You’ll get a: . zip file solution

 

 

Description

5/5 – (2 votes)
  • Preliminaries

Before starting on this assignment, please be sure to read the General Instructions that are on Piazza (under Resources->General Resources). If you did Lab1, you should already know how to log in to the class PostgreSQL server. You’ll get help on Lab2 in your Discussion Section, not the Lectures, so be sure to attend Discussion Sections.

  • Goal

The goal of the second assignment is to create a PostgreSQL data schema with 6 tables that are very similar to the tables that you created in Lab1. The tables have the same names, attributes and data types as the tables of Lab1, and the same primary keys but there are some UNIQUE constraints and some restrictions on NULLs.

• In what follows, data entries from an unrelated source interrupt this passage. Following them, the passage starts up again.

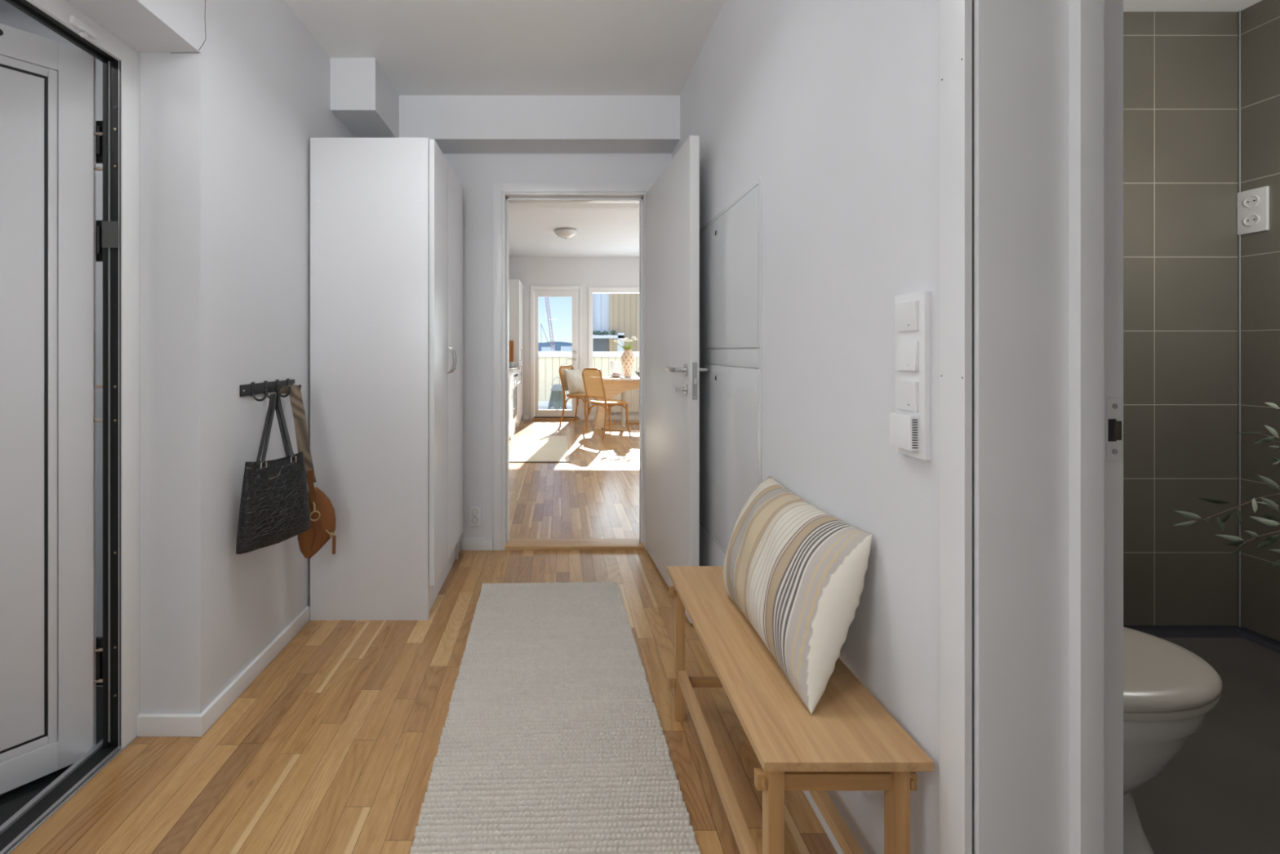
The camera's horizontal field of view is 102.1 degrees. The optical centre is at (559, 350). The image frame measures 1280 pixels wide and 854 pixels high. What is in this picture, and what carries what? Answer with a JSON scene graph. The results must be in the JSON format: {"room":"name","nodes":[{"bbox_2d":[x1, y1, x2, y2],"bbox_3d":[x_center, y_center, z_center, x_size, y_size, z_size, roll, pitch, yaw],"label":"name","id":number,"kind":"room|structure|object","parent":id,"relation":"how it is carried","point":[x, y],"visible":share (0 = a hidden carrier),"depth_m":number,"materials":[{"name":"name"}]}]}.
{"room":"entrance hallway","nodes":[
{"label":"entrance hallway","id":0,"kind":"room"},
{"bbox_2d":[0,0,102,686],"bbox_3d":[-2.365,-0.125,0.150,2.070,2.650,3.500,0,0,0],"label":"wall","id":1,"kind":"structure","parent":0,"point":[10,15],"depth_m":1.80,"materials":[{"name":"paint"}]},
{"bbox_2d":[0,686,102,826],"bbox_3d":[-2.320,1.205,0.150,1.960,0.050,3.300,0,0,0],"label":"floor","id":2,"kind":"structure","parent":0,"point":[11,801],"depth_m":1.38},
{"bbox_2d":[65,0,356,713],"bbox_3d":[-1.204,-0.113,0.280,0.252,2.525,5.360,0,0,0],"label":"wall","id":3,"kind":"structure","parent":0,"point":[234,94],"depth_m":1.60,"materials":[{"name":"paint"}]},
{"bbox_2d":[0,0,139,853],"bbox_3d":[-1.657,0.138,0.949,0.801,2.064,1.178,0,0,0],"label":"door","id":4,"kind":"structure","parent":3,"relation":"in","point":[53,660],"depth_m":1.43,"materials":[{"name":"white metal"}]},
{"bbox_2d":[69,15,97,39],"bbox_3d":[-1.255,-0.844,1.350,0.014,0.036,0.070,0,0,0],"label":"sensor","id":5,"kind":"object","parent":4,"relation":"attached to","point":[87,31],"visible":1,"depth_m":1.34,"materials":[{"name":"white plastic"}]},
{"bbox_2d":[136,606,309,736],"bbox_3d":[-1.165,1.120,1.855,0.195,0.060,0.659,0,0,0],"label":"baseboard","id":6,"kind":"structure","parent":3,"relation":"attached to","point":[147,724],"depth_m":1.59,"materials":[{"name":"white wood"}]},
{"bbox_2d":[240,377,301,401],"bbox_3d":[-1.051,0.144,1.900,0.059,0.068,0.350,0,0,0],"label":"hook rail","id":7,"kind":"object","parent":3,"relation":"attached to","point":[252,388],"visible":0.91,"depth_m":1.85,"materials":[{"name":"black metal"}]},
{"bbox_2d":[235,393,311,554],"bbox_3d":[-0.981,0.408,1.767,0.153,0.500,0.226,0,0,0],"label":"tote bag","id":8,"kind":"object","parent":7,"relation":"hanging from","point":[274,508],"visible":1,"depth_m":1.74,"materials":[{"name":"black leather"}]},
{"bbox_2d":[279,385,336,558],"bbox_3d":[-0.975,0.469,1.975,0.205,0.671,0.088,0,0,-25],"label":"shoulder bag","id":9,"kind":"object","parent":7,"relation":"hanging from","point":[322,515],"visible":0.92,"depth_m":1.97,"materials":[{"name":"brown leather"}]},
{"bbox_2d":[537,406,572,409],"bbox_3d":[1.500,1.250,9.725,9.000,0.200,1.950,0,0,0],"label":"floor","id":10,"kind":"structure","parent":0,"point":[539,407],"depth_m":10.29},
{"bbox_2d":[547,377,567,409],"bbox_3d":[-0.050,0.818,9.350,0.380,0.664,0.380,0,0,0],"label":"lantern","id":11,"kind":"object","parent":10,"relation":"on","point":[556,400],"visible":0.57,"depth_m":9.22,"materials":[{"name":"metal"}]},
{"bbox_2d":[537,351,639,406],"bbox_3d":[1.500,0.585,10.630,9.000,1.130,0.180,0,0,0],"label":"parapet","id":12,"kind":"object","parent":10,"relation":"on","point":[549,363],"visible":0.02,"depth_m":10.60,"materials":[{"name":"white wood"}]},
{"bbox_2d":[443,153,671,538],"bbox_3d":[1.135,-0.210,3.020,4.930,2.720,0.120,0,0,0],"label":"wall","id":13,"kind":"structure","parent":0,"point":[477,173],"depth_m":2.96,"materials":[{"name":"paint"}]},
{"bbox_2d":[469,506,480,525],"bbox_3d":[-0.489,0.955,2.954,0.066,0.108,0.012,0,0,0],"label":"wall socket","id":14,"kind":"object","parent":13,"relation":"attached to","point":[474,511],"visible":1,"depth_m":2.95,"materials":[{"name":"white plastic"}]},
{"bbox_2d":[460,538,493,550],"bbox_3d":[-0.504,1.120,2.954,0.232,0.060,0.012,0,0,0],"label":"baseboard","id":15,"kind":"structure","parent":13,"relation":"attached to","point":[465,544],"depth_m":2.95,"materials":[{"name":"white wood"}]},
{"bbox_2d":[493,135,709,622],"bbox_3d":[0.127,0.095,2.602,1.024,2.116,0.956,0,0,0],"label":"door","id":16,"kind":"structure","parent":13,"relation":"in","point":[669,368],"depth_m":2.62,"materials":[{"name":"white wood"}]},
{"bbox_2d":[508,419,639,538],"bbox_3d":[1.100,1.210,5.782,4.800,0.120,5.475,0,0,0],"label":"floor","id":17,"kind":"structure","parent":0,"point":[595,495],"depth_m":4.34,"materials":[{"name":"brown wood"}]},
{"bbox_2d":[508,372,515,439],"bbox_3d":[-0.912,0.713,6.250,0.674,0.875,0.698,0,0,0],"label":"base cabinet","id":18,"kind":"object","parent":17,"relation":"on","point":[510,375],"visible":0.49,"depth_m":6.33,"materials":[{"name":"wood"}]},
{"bbox_2d":[509,370,519,439],"bbox_3d":[-0.902,0.713,6.925,0.693,0.875,0.648,0,0,0],"label":"oven","id":19,"kind":"object","parent":17,"relation":"on","point":[515,374],"visible":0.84,"depth_m":6.84,"materials":[{"name":"white glass"}]},
{"bbox_2d":[508,279,523,427],"bbox_3d":[-0.912,0.043,8.061,0.674,2.215,0.798,0,0,0],"label":"tall cabinet","id":20,"kind":"object","parent":17,"relation":"on","point":[515,286],"visible":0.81,"depth_m":7.66,"materials":[{"name":"wood"}]},
{"bbox_2d":[515,369,521,428],"bbox_3d":[-0.912,0.713,7.455,0.674,0.875,0.408,0,0,0],"label":"base cabinet","id":21,"kind":"object","parent":17,"relation":"on","point":[517,371],"visible":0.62,"depth_m":7.43,"materials":[{"name":"wood"}]},
{"bbox_2d":[508,435,568,462],"bbox_3d":[-0.228,1.145,6.059,0.645,0.010,1.602,0,0,0],"label":"kitchen rug","id":22,"kind":"object","parent":17,"relation":"on","point":[526,449],"visible":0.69,"depth_m":5.86,"materials":[{"name":"beige fabric"}]},
{"bbox_2d":[559,364,598,426],"bbox_3d":[0.304,0.692,8.045,0.540,0.923,0.440,0,0,35],"label":"dining chair","id":23,"kind":"object","parent":17,"relation":"on","point":[562,369],"visible":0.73,"depth_m":8.00,"materials":[{"name":"brown wood"}]},
{"bbox_2d":[564,368,583,394],"bbox_3d":[0.236,0.482,8.091,0.134,0.385,0.400,0,0,34],"label":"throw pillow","id":24,"kind":"object","parent":23,"relation":"on","point":[574,379],"visible":1,"depth_m":8.01,"materials":[{"name":"beige fabric"}]},
{"bbox_2d":[582,367,631,439],"bbox_3d":[0.619,0.692,6.904,0.540,0.923,0.440,0,0,-35],"label":"dining chair","id":25,"kind":"object","parent":17,"relation":"on","point":[593,384],"visible":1,"depth_m":6.80,"materials":[{"name":"brown wood"}]},
{"bbox_2d":[592,375,639,431],"bbox_3d":[1.250,0.775,7.686,1.600,0.750,0.948,0,0,0],"label":"dining table","id":26,"kind":"object","parent":17,"relation":"on","point":[613,386],"visible":0.29,"depth_m":7.51,"materials":[{"name":"brown wood"}]},
{"bbox_2d":[609,360,617,373],"bbox_3d":[0.830,0.281,7.920,0.110,0.235,0.110,0,0,0],"label":"glass pitcher","id":27,"kind":"object","parent":26,"relation":"on","point":[613,363],"visible":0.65,"depth_m":7.88,"materials":[{"name":"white glass"}]},
{"bbox_2d":[604,376,623,377],"bbox_3d":[0.795,0.393,7.560,0.270,0.012,0.160,0,0,0],"label":"serving board","id":28,"kind":"object","parent":26,"relation":"on","point":[604,376],"visible":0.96,"depth_m":7.48,"materials":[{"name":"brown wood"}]},
{"bbox_2d":[609,373,622,377],"bbox_3d":[0.830,0.368,7.560,0.200,0.035,0.200,0,0,0],"label":"plate","id":29,"kind":"object","parent":28,"relation":"on","point":[613,375],"visible":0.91,"depth_m":7.50,"materials":[{"name":"white ceramic"}]},
{"bbox_2d":[621,349,635,377],"bbox_3d":[1.020,0.192,7.700,0.210,0.415,0.210,0,0,0],"label":"vase","id":30,"kind":"object","parent":26,"relation":"on","point":[628,359],"visible":1,"depth_m":7.63,"materials":[{"name":"beige ceramic"}]},
{"bbox_2d":[613,336,637,350],"bbox_3d":[0.981,-0.058,7.700,0.374,0.317,0.133,0,0,-4],"label":"flower bouquet","id":31,"kind":"object","parent":30,"relation":"in","point":[627,347],"visible":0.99,"depth_m":7.69,"materials":[{"name":"white plant"}]},
{"bbox_2d":[607,388,639,420],"bbox_3d":[1.525,0.875,8.455,1.510,0.550,0.060,0,0,0],"label":"radiator","id":32,"kind":"object","parent":17,"relation":"on","point":[632,396],"visible":0.14,"depth_m":8.43,"materials":[{"name":"white metal"}]},
{"bbox_3d":[-0.912,0.712,5.000,0.674,0.875,0.598,0,0,0],"label":"base cabinet","id":33,"kind":"object","parent":17,"relation":"on","visible":0},
{"bbox_2d":[508,366,519,373],"bbox_3d":[-0.923,0.256,6.180,0.651,0.036,2.960,0,0,0],"label":"countertop","id":34,"kind":"structure","parent":33,"relation":"on","point":[511,369],"depth_m":6.76,"materials":[{"name":"stone"}]},
{"bbox_2d":[508,340,513,361],"bbox_3d":[-0.855,0.043,7.612,0.330,0.387,0.025,0,0,0],"label":"cutting board","id":35,"kind":"object","parent":34,"relation":"on","point":[510,342],"visible":0.31,"depth_m":7.60,"materials":[{"name":"brown wood"}]},
{"bbox_2d":[508,361,514,366],"bbox_3d":[-0.720,0.202,7.450,0.120,0.070,0.120,0,0,0],"label":"bowl","id":36,"kind":"object","parent":34,"relation":"on","point":[510,363],"visible":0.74,"depth_m":7.41,"materials":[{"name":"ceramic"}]},
{"bbox_2d":[508,208,639,257],"bbox_3d":[1.125,-1.600,6.855,4.990,0.100,3.790,0,0,0],"label":"ceiling","id":37,"kind":"structure","parent":0,"point":[601,232],"depth_m":6.66,"materials":[{"name":"paint"}]},
{"bbox_2d":[554,227,577,239],"bbox_3d":[0.075,-1.492,6.600,0.300,0.117,0.300,0,0,0],"label":"ceiling lamp","id":38,"kind":"object","parent":37,"relation":"attached to","point":[563,233],"visible":1,"depth_m":6.51,"materials":[{"name":"white glass"}]},
{"bbox_2d":[508,203,639,208],"bbox_3d":[1.125,-1.515,4.020,4.750,0.270,1.880,0,0,0],"label":"bulkhead","id":39,"kind":"object","parent":37,"relation":"attached to","point":[510,205],"depth_m":4.88,"materials":[{"name":"paint"}]},
{"bbox_2d":[508,257,639,419],"bbox_3d":[1.125,-0.200,8.625,4.990,2.700,0.250,0,0,0],"label":"wall","id":40,"kind":"structure","parent":0,"point":[585,272],"depth_m":8.50,"materials":[{"name":"paint"}]},
{"bbox_2d":[529,285,582,420],"bbox_3d":[-0.067,0.042,8.544,0.857,2.223,0.191,0,0,0],"label":"door","id":41,"kind":"structure","parent":40,"relation":"in","point":[535,291],"depth_m":8.50,"materials":[{"name":"wood"},{"name":"white painted wood"},{"name":"metal"}]},
{"bbox_2d":[522,415,639,419],"bbox_3d":[1.440,1.115,8.493,4.120,0.070,0.013,0,0,0],"label":"baseboard","id":42,"kind":"structure","parent":40,"relation":"attached to","point":[524,417],"depth_m":8.49,"materials":[{"name":"white wood"}]},
{"bbox_2d":[588,287,639,368],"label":"window","id":43,"kind":"structure","parent":40,"relation":"in","point":[591,290],"depth_m":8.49,"materials":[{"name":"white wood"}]},
{"bbox_2d":[10,550,1279,853],"bbox_3d":[0.819,1.208,0.282,4.162,0.124,5.365,0,0,0],"label":"floor","id":44,"kind":"structure","parent":0,"point":[332,748],"depth_m":1.45,"materials":[{"name":"brown wood"}]},
{"bbox_2d":[310,137,462,620],"bbox_3d":[-0.784,0.121,2.509,0.564,2.058,0.652,0,0,0],"label":"wardrobe","id":45,"kind":"object","parent":44,"relation":"on","point":[386,214],"visible":1,"depth_m":2.18,"materials":[{"name":"wood"}]},
{"bbox_2d":[458,537,460,552],"bbox_3d":[-0.820,0.130,2.897,0.492,2.040,0.123,0,0,0],"label":"filler panel","id":46,"kind":"object","parent":44,"relation":"on","point":[460,537],"visible":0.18,"depth_m":2.93,"materials":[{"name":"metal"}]},
{"bbox_2d":[409,581,701,853],"bbox_3d":[-0.021,1.140,1.494,0.667,0.017,2.049,0,0,-2],"label":"runner rug","id":47,"kind":"object","parent":44,"relation":"on","point":[553,740],"visible":1,"depth_m":1.49,"materials":[{"name":"fabric"}]},
{"bbox_2d":[666,565,933,853],"bbox_3d":[0.484,0.920,1.250,0.285,0.460,0.783,0,0,0],"label":"bench","id":48,"kind":"object","parent":44,"relation":"on","point":[849,741],"visible":0.84,"depth_m":0.98,"materials":[{"name":"brown wood"}]},
{"bbox_2d":[723,475,872,714],"bbox_3d":[0.543,0.529,1.250,0.198,0.315,0.570,0,0,0],"label":"striped cushion","id":49,"kind":"object","parent":48,"relation":"on","point":[795,570],"visible":1,"depth_m":1.08,"materials":[{"name":"fabric"}]},
{"bbox_2d":[1123,626,1222,853],"bbox_3d":[1.184,0.750,1.222,0.616,0.800,0.385,0,0,0],"label":"toilet","id":50,"kind":"object","parent":44,"relation":"on","point":[1169,691],"visible":0.22,"depth_m":1.07,"materials":[{"name":"ceramic"}]},
{"bbox_2d":[1173,402,1279,566],"bbox_3d":[2.363,0.445,1.506,0.885,1.403,0.410,0,0,32],"label":"tree","id":51,"kind":"object","parent":44,"relation":"on","point":[1271,504],"visible":1,"depth_m":1.58,"materials":[{"name":"green plant"}]},
{"bbox_2d":[284,0,1262,95],"bbox_3d":[0.785,-1.425,0.220,4.230,0.100,5.480,0,0,0],"label":"ceiling","id":52,"kind":"structure","parent":0,"point":[423,47],"depth_m":2.27,"materials":[{"name":"paint"}]},
{"bbox_2d":[330,57,399,137],"bbox_3d":[-0.974,-1.252,2.583,0.212,0.245,0.353,0,0,0],"label":"duct","id":53,"kind":"object","parent":52,"relation":"attached to","point":[363,98],"visible":0.86,"depth_m":2.41,"materials":[{"name":"paint"}]},
{"bbox_2d":[399,95,679,153],"bbox_3d":[-0.216,-1.258,2.860,1.727,0.235,0.200,0,0,0],"label":"beam","id":54,"kind":"structure","parent":52,"relation":"attached to","point":[458,124],"depth_m":2.76,"materials":[{"name":"paint"}]},
{"bbox_2d":[671,0,939,853],"bbox_3d":[0.760,-0.113,0.280,0.226,2.525,5.360,0,0,0],"label":"wall","id":55,"kind":"structure","parent":0,"point":[834,104],"depth_m":1.15,"materials":[{"name":"paint"}]},
{"bbox_2d":[699,177,762,554],"bbox_3d":[0.641,0.117,2.128,0.011,1.345,0.983,0,0,0],"label":"electrical cabinet","id":56,"kind":"object","parent":55,"relation":"attached to","point":[731,243],"visible":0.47,"depth_m":1.94,"materials":[{"name":"metal"}]},
{"bbox_2d":[802,790,844,853],"bbox_3d":[0.640,1.120,1.903,0.013,0.060,2.083,0,0,0],"label":"baseboard","id":57,"kind":"structure","parent":55,"relation":"attached to","point":[809,797],"depth_m":1.23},
{"bbox_2d":[889,290,930,460],"bbox_3d":[0.633,0.044,0.932,0.029,0.296,0.080,0,0,0],"label":"switch panel","id":58,"kind":"object","parent":55,"relation":"attached to","point":[910,421],"visible":1,"depth_m":0.91,"materials":[{"name":"white plastic"}]},
{"bbox_2d":[895,380,919,412],"bbox_3d":[0.634,0.082,0.932,0.012,0.053,0.053,0,0,0],"label":"rocker switch","id":59,"kind":"object","parent":58,"relation":"attached to","point":[907,392],"depth_m":0.93,"materials":[{"name":"white plastic"}]},
{"bbox_2d":[895,341,919,371],"bbox_3d":[0.634,0.010,0.932,0.012,0.053,0.053,0,0,0],"label":"rocker switch","id":60,"kind":"object","parent":58,"relation":"attached to","point":[907,353],"depth_m":0.93,"materials":[{"name":"white plastic"}]},
{"bbox_2d":[895,300,919,331],"bbox_3d":[0.634,-0.062,0.932,0.012,0.053,0.053,0,0,0],"label":"rocker switch","id":61,"kind":"object","parent":58,"relation":"attached to","point":[907,312],"depth_m":0.93,"materials":[{"name":"white plastic"}]},
{"bbox_2d":[939,0,1123,853],"bbox_3d":[0.760,0.075,0.361,0.250,2.150,0.992,0,0,0],"label":"door frame","id":62,"kind":"structure","parent":55,"relation":"in","point":[1031,91],"depth_m":0.80,"materials":[{"name":"wood"}]},
{"bbox_2d":[1123,11,1238,625],"bbox_3d":[1.887,-0.150,2.140,2.027,2.600,0.120,0,0,0],"label":"wall","id":63,"kind":"structure","parent":0,"point":[1180,68],"depth_m":2.08,"materials":[{"name":"grey tile"}]},
{"bbox_2d":[1123,625,1279,653],"bbox_3d":[1.820,1.131,0.695,1.880,0.031,2.770,0,0,0],"label":"baseboard","id":64,"kind":"structure","parent":63,"relation":"attached to","point":[1160,631],"depth_m":2.06,"materials":[{"name":"grey tile"}]},
{"bbox_2d":[1240,0,1279,641],"bbox_3d":[2.830,-0.150,0.690,0.140,2.600,2.780,0,0,0],"label":"wall","id":65,"kind":"structure","parent":0,"point":[1260,21],"depth_m":2.02,"materials":[{"name":"grey tile"}]},
{"bbox_2d":[1238,10,1240,626],"bbox_3d":[2.755,-0.128,2.075,0.006,2.496,0.006,0,0,0],"label":"trim","id":66,"kind":"structure","parent":65,"relation":"attached to","point":[1239,11],"depth_m":2.07,"materials":[{"name":"grey plastic"}]},
{"bbox_2d":[1237,186,1269,235],"bbox_3d":[2.752,-0.554,2.035,0.015,0.172,0.086,0,0,0],"label":"socket","id":67,"kind":"object","parent":65,"relation":"attached to","point":[1253,205],"visible":1,"depth_m":2.03,"materials":[{"name":"white plastic"}]},
{"label":"outside","id":68,"kind":"structure","parent":0,"visible":0},
{"bbox_3d":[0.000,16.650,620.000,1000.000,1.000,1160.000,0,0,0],"label":"ground","id":69,"kind":"structure","parent":68,"visible":0},
{"bbox_2d":[540,297,555,351],"bbox_3d":[-3.587,-0.853,150.500,4.155,34.072,1.180,0,0,0],"label":"tower crane","id":70,"kind":"object","parent":69,"relation":"on","point":[551,346],"visible":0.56,"depth_m":149.97,"materials":[{"name":"paint"}]},
{"bbox_2d":[541,346,554,351],"bbox_3d":[-8.000,6.900,332.500,8.000,18.500,5.000,0,0,0],"label":"building","id":71,"kind":"structure","parent":69,"relation":"on","point":[543,348],"depth_m":329.98,"materials":[{"name":"white"}]},
{"bbox_2d":[537,342,572,351],"bbox_3d":[0.000,-0.756,760.000,700.000,33.811,120.000,0,0,0],"label":"ridge","id":72,"kind":"object","parent":69,"relation":"on","point":[557,344],"visible":0.03,"depth_m":699.93,"materials":[{"name":"blue"}]},
{"bbox_2d":[560,346,572,351],"bbox_3d":[5.000,6.650,342.500,9.000,19.000,5.000,0,0,0],"label":"building","id":73,"kind":"structure","parent":69,"relation":"on","point":[566,348],"depth_m":340.04,"materials":[{"name":"white"}]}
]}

After you create the data schema with the 6 tables, you will be required to write some SQL statements that use those tables. You have been given data to load into your tables so that you can test the results of your queries. Testing can prove that a query is wrong, but not that it is right, so be careful. Lab2 is due in two weeks, so you will have an opportunity to discuss the assignment during the Discussion Section in the first week of the assignment, and to discuss issues you have had in writing a solution to the assignment during the Discussion Section of the second week. Instructions for submitting the assignment appear at the end of this document.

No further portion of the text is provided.